* _GOAL OF THE EXERCISE_
Your output should be the complete listing, word for word, with no pictures in it.

* _PROVIDED DATA_
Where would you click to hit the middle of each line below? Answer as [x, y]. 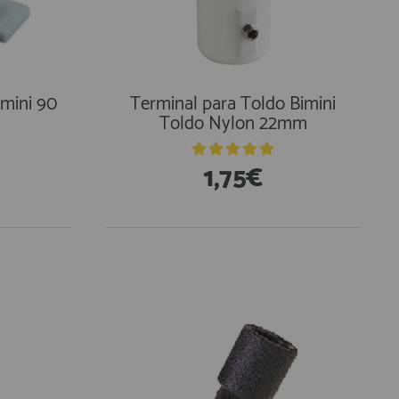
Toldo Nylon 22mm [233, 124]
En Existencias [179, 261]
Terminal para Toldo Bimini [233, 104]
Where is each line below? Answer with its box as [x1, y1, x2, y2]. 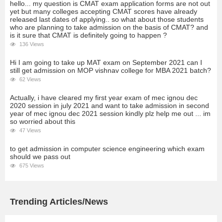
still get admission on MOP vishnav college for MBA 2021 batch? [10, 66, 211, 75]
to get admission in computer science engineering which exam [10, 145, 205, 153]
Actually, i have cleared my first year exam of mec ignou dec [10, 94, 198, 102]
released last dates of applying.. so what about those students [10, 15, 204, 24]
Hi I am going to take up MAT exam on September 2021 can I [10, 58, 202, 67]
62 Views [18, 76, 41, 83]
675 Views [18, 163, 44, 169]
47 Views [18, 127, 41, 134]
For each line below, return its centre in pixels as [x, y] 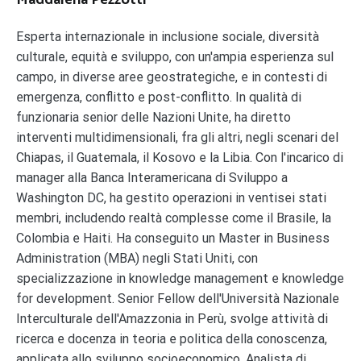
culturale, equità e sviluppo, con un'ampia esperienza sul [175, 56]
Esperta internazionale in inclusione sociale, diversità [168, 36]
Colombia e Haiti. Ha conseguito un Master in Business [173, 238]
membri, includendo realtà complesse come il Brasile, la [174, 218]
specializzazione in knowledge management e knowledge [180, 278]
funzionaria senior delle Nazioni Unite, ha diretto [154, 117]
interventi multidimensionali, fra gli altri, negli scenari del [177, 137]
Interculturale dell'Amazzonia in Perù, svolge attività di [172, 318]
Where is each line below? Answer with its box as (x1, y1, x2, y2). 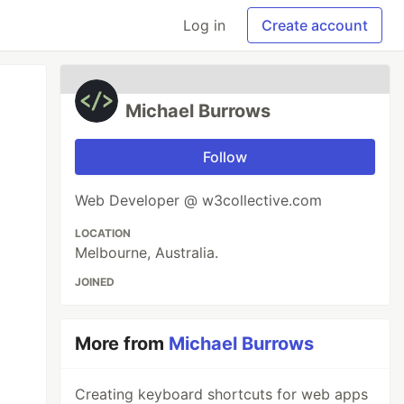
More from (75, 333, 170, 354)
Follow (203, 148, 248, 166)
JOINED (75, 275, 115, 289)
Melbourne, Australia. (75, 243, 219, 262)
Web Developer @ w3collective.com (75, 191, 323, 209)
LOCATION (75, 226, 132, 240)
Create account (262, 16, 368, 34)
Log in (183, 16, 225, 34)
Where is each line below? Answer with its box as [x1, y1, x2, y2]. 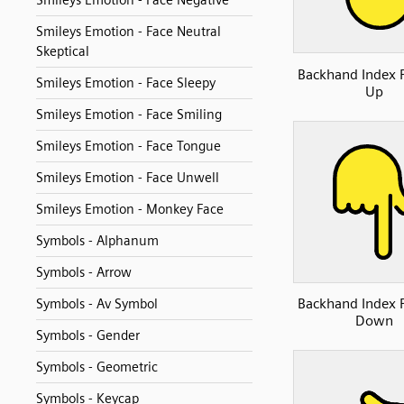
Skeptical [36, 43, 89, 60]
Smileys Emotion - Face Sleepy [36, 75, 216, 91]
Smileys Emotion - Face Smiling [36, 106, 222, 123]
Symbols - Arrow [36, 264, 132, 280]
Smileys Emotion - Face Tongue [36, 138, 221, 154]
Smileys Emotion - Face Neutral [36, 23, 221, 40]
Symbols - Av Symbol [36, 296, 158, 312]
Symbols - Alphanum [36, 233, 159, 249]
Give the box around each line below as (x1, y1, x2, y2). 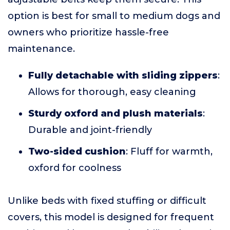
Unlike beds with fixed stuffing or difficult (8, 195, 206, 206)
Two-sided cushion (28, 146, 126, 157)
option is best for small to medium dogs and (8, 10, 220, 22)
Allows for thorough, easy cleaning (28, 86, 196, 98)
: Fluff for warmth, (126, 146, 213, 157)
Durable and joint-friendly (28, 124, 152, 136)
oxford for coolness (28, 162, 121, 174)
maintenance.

* _OUTPUT BELOW_
Where would you click to hit the middle of each line below? Answer as [x, y]. 
Toldo Nylon 22mm [233, 124]
En Existencias [179, 261]
Terminal para Toldo Bimini [233, 104]
Where is each line below? Answer with its box as [x1, y1, x2, y2]. 
still get admission on MOP vishnav college for MBA 2021 batch? [10, 66, 211, 75]
to get admission in computer science engineering which exam [10, 145, 205, 153]
Actually, i have cleared my first year exam of mec ignou dec [10, 94, 198, 102]
released last dates of applying.. so what about those students [10, 15, 204, 24]
Hi I am going to take up MAT exam on September 2021 can I [10, 58, 202, 67]
62 Views [18, 76, 41, 83]
675 Views [18, 163, 44, 169]
47 Views [18, 127, 41, 134]
For each line below, return its centre in pixels as [x, y] 
culturale, equità e sviluppo, con un'ampia esperienza sul [175, 56]
Esperta internazionale in inclusione sociale, diversità [168, 36]
Colombia e Haiti. Ha conseguito un Master in Business [173, 238]
membri, includendo realtà complesse come il Brasile, la [174, 218]
specializzazione in knowledge management e knowledge [180, 278]
funzionaria senior delle Nazioni Unite, ha diretto [154, 117]
interventi multidimensionali, fra gli altri, negli scenari del [177, 137]
Interculturale dell'Amazzonia in Perù, svolge attività di [172, 318]
Where is each line below? Answer with its box as (x1, y1, x2, y2). 
More from (75, 333, 170, 354)
Follow (203, 148, 248, 166)
JOINED (75, 275, 115, 289)
Melbourne, Australia. (75, 243, 219, 262)
Web Developer @ w3collective.com (75, 191, 323, 209)
LOCATION (75, 226, 132, 240)
Create account (262, 16, 368, 34)
Log in (183, 16, 225, 34)
Where is each line below? Answer with its box as [x1, y1, x2, y2]. 
Skeptical [36, 43, 89, 60]
Smileys Emotion - Face Sleepy [36, 75, 216, 91]
Smileys Emotion - Face Smiling [36, 106, 222, 123]
Symbols - Arrow [36, 264, 132, 280]
Smileys Emotion - Face Tongue [36, 138, 221, 154]
Smileys Emotion - Face Neutral [36, 23, 221, 40]
Symbols - Av Symbol [36, 296, 158, 312]
Symbols - Alphanum [36, 233, 159, 249]
Give the box around each line below as (x1, y1, x2, y2). 
Unlike beds with fixed stuffing or difficult (8, 195, 206, 206)
Two-sided cushion (28, 146, 126, 157)
option is best for small to medium dogs and (8, 10, 220, 22)
Allows for thorough, easy cleaning (28, 86, 196, 98)
: Fluff for warmth, (126, 146, 213, 157)
Durable and joint-friendly (28, 124, 152, 136)
oxford for coolness (28, 162, 121, 174)
maintenance.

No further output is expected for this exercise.